[Opening Information section]
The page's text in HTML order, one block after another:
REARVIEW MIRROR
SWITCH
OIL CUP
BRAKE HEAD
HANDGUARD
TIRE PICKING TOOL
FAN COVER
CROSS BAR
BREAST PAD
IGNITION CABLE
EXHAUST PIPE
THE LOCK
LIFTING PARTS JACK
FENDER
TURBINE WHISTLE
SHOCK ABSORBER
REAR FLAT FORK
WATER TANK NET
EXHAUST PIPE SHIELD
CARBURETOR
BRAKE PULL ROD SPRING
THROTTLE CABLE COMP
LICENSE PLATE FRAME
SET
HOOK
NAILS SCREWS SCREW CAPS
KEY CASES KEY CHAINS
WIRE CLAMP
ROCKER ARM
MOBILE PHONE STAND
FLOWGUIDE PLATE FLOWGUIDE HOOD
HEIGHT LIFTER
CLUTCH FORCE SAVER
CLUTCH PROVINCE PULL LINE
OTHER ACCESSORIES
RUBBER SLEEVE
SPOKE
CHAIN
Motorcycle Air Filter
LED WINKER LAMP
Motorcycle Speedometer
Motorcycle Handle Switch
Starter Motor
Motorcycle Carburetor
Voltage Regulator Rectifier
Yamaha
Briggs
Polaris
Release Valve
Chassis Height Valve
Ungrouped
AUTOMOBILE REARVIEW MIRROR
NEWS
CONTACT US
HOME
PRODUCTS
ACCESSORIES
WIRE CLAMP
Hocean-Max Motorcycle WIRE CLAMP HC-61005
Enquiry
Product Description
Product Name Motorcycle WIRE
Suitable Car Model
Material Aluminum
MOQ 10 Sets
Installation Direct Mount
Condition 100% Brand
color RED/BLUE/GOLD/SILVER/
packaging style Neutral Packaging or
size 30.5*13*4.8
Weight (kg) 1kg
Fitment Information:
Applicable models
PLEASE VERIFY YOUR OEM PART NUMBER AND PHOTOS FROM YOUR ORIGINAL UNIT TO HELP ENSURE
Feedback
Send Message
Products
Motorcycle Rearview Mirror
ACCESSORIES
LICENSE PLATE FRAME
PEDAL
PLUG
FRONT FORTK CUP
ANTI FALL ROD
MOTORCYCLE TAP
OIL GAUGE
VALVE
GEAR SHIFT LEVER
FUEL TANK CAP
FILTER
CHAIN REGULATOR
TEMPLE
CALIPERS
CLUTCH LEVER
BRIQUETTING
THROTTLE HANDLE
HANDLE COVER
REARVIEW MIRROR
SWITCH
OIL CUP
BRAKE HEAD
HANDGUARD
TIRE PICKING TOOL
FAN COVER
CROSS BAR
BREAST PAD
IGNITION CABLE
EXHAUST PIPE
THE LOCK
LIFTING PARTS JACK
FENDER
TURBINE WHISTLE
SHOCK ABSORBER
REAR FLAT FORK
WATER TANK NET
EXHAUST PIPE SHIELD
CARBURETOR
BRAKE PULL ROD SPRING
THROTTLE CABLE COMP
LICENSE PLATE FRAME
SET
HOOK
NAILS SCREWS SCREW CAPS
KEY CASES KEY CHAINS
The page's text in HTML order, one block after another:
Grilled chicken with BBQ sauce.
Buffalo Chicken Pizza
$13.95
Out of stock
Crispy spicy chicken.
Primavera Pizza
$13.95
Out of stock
[Closing Information section]
Aim of the task:
The complete listing must be reproduced exactly as written.

Result of the exercise:
The page's text in HTML order, one block after another:
REARVIEW MIRROR
SWITCH
OIL CUP
BRAKE HEAD
HANDGUARD
TIRE PICKING TOOL
FAN COVER
CROSS BAR
BREAST PAD
IGNITION CABLE
EXHAUST PIPE
THE LOCK
LIFTING PARTS JACK
FENDER
TURBINE WHISTLE
SHOCK ABSORBER
REAR FLAT FORK
WATER TANK NET
EXHAUST PIPE SHIELD
CARBURETOR
BRAKE PULL ROD SPRING
THROTTLE CABLE COMP
LICENSE PLATE FRAME
SET
HOOK
NAILS SCREWS SCREW CAPS
KEY CASES KEY CHAINS
WIRE CLAMP
ROCKER ARM
MOBILE PHONE STAND
FLOWGUIDE PLATE FLOWGUIDE HOOD
HEIGHT LIFTER
CLUTCH FORCE SAVER
CLUTCH PROVINCE PULL LINE
OTHER ACCESSORIES
RUBBER SLEEVE
SPOKE
CHAIN
Motorcycle Air Filter
LED WINKER LAMP
Motorcycle Speedometer
Motorcycle Handle Switch
Starter Motor
Motorcycle Carburetor
Voltage Regulator Rectifier
Yamaha
Briggs
Polaris
Release Valve
Chassis Height Valve
Ungrouped
AUTOMOBILE REARVIEW MIRROR
NEWS
CONTACT US
HOME
PRODUCTS
ACCESSORIES
WIRE CLAMP
Hocean-Max Motorcycle WIRE CLAMP HC-61005
Enquiry
Product Description
Product Name Motorcycle WIRE
Suitable Car Model
Material Aluminum
MOQ 10 Sets
Installation Direct Mount
Condition 100% Brand
color RED/BLUE/GOLD/SILVER/
packaging style Neutral Packaging or
size 30.5*13*4.8
Weight (kg) 1kg
Fitment Information:
Applicable models
PLEASE VERIFY YOUR OEM PART NUMBER AND PHOTOS FROM YOUR ORIGINAL UNIT TO HELP ENSURE
Feedback
Send Message
Products
Motorcycle Rearview Mirror
ACCESSORIES
LICENSE PLATE FRAME
PEDAL
PLUG
FRONT FORTK CUP
ANTI FALL ROD
MOTORCYCLE TAP
OIL GAUGE
VALVE
GEAR SHIFT LEVER
FUEL TANK CAP
FILTER
CHAIN REGULATOR
TEMPLE
CALIPERS
CLUTCH LEVER
BRIQUETTING
THROTTLE HANDLE
HANDLE COVER
REARVIEW MIRROR
SWITCH
OIL CUP
BRAKE HEAD
HANDGUARD
TIRE PICKING TOOL
FAN COVER
CROSS BAR
BREAST PAD
IGNITION CABLE
EXHAUST PIPE
THE LOCK
LIFTING PARTS JACK
FENDER
TURBINE WHISTLE
SHOCK ABSORBER
REAR FLAT FORK
WATER TANK NET
EXHAUST PIPE SHIELD
CARBURETOR
BRAKE PULL ROD SPRING
THROTTLE CABLE COMP
LICENSE PLATE FRAME
SET
HOOK
NAILS SCREWS SCREW CAPS
KEY CASES KEY CHAINS
The page's text in HTML order, one block after another:
Grilled chicken with BBQ sauce.
Buffalo Chicken Pizza
$13.95
Out of stock
Crispy spicy chicken.
Primavera Pizza
$13.95
Out of stock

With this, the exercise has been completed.